Values are n (%) unless otherwise indicated.

aOR = adjusted odds ratio; Ref = reference category; SLE = systemic lupus erythematosus.

a

Adjusted for all covariates.

b

Cells with counts <11 are not reported.

Discussion

We described temporal trends in the incidence of CSMM and its associated case-fatality during delivery hospitalization in the U.S. Over the 15-year study period, we observed an increase in the incidence of CSMM. While its case-fatality decreased over time, it remained unacceptably high. Cardioversion, ventricular fibrillation, and cardiogenic shock were the CSMM subtypes with the highest mortality rates. Cardioversion, cerebrovascular disease, and pulmonary edema were the most frequent CSMM subtypes to occur among individuals who died. Insurance type, race/ethnicity, postpartum hemorrhage with transfusion, and SLE were associated with an increased risk of mortality in CSMM. In addition, individuals without a known hypertensive disorder, cardiomyopathy, or valvular heart disease who developed CSMM during delivery hospitalization were more likely to die.
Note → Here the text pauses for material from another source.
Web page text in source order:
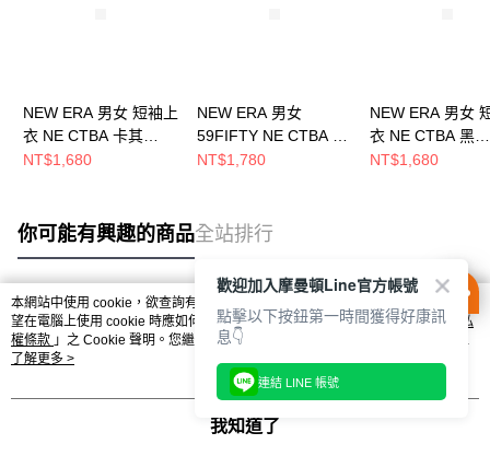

Overall, severe maternal morbidity events complicated 144 per 10,000 delivery hospitalizations in the U.S. in 2014.7 As such, CSMM, affecting ∼8 per 10,000 delivery hospitalizations, represented a substantial burden of severe maternal morbidity. We observed a rise in the incidence of CSMM over time. This temporal trend may be a result of the growing proportion of persons with structural heart disease being pregnant, as previously reported,20 possibly due to improvements in surgical correction of maternal congenital heart defects and greater access to assisted reproductive technologies.15,21,22 Moreover, the prevalence of risk factors for CSMM in the pregnant population, including chronic and gestational hypertension and maternal age ≥35 years, increased during the study period.23, 24, 25 Although it remained elevated, the case-fatality from CSMM decreased over time. Since most women with CSMM had pulmonary edema (ie, the CSMM subtype with the lowest mortality rate), future research would be required to assess whether a decrease in case-fatality of CSMM may have been due to a rising incidence of heart failure, including in the context of phenotypes associated with a lower mortality (eg, heart failure with preserved ejection fraction or hypertrophic cardiomyopathy).26, 27, 28 In addition, whether improved access to specialized cardiovascular care across the pregnancy continuum contributed to reducing maternal mortality should be evaluated.29

We found that CSMM subtypes were associated with varying mortality rates. Cardioversion, ventricular fibrillation, and cardiogenic shock—events at the extreme end of the spectrum of maternal health—were associated with the highest mortality rates. Although the cause for cardioversion was not specified, cardioversion during delivery hospitalization was likely to have represented a nonelective, emergent cardioversion for unstable arrhythmia, including ventricular fibrillation. Interventions to reduce mortality once these CSMM subtypes are established should focus on improving resuscitative measures in pregnancy.30 While pulmonary edema was associated with a lower mortality than other CSMM subtypes, it was the most frequent CSMM subtype to occur and one of the most common CSMM subtypes found in patients who died (ie, ∼1 in 10). As such, pulmonary edema in pregnancy should be systematically investigated to identify specific causes of heart failure and prevent future maternal deaths.

Demographic characteristics associated with maternal mortality in women with CSMM included race/ethnicity independent of income quartile, hospital type, or comorbidities. This is in keeping with previously described racial and ethnic disparities in severe maternal morbidity and mortality.9,31 Thus, examining and addressing interpersonal and structural forms of racism will be of paramount importance to reduce pregnancy-related cardiovascular deaths moving forward.32,33 We identified that participants with CSMM and concomitant postpartum hemorrhage with transfusions or SLE were at higher risk of mortality. This may reflect the challenges in managing CSMM in this complex population, as several clinical risk factors, including hypercoagulability (eg, disseminated intravascular coagulation in postpartum hemorrhage or antiphospholipid syndrome in SLE), unstable hemodynamics (eg, hypotensive shock in postpartum hemorrhage or severe hypertension in SLE), and concurrent medication use (eg, uterotonic agents in postpartum hemorrhage or anticoagulation in SLE), could potentially have worsened cardiovascular outcomes. Thus, multidisciplinary expertise and surveillance in a critical care setting would be warranted for patients with CSMM and either postpartum hemorrhage or SLE.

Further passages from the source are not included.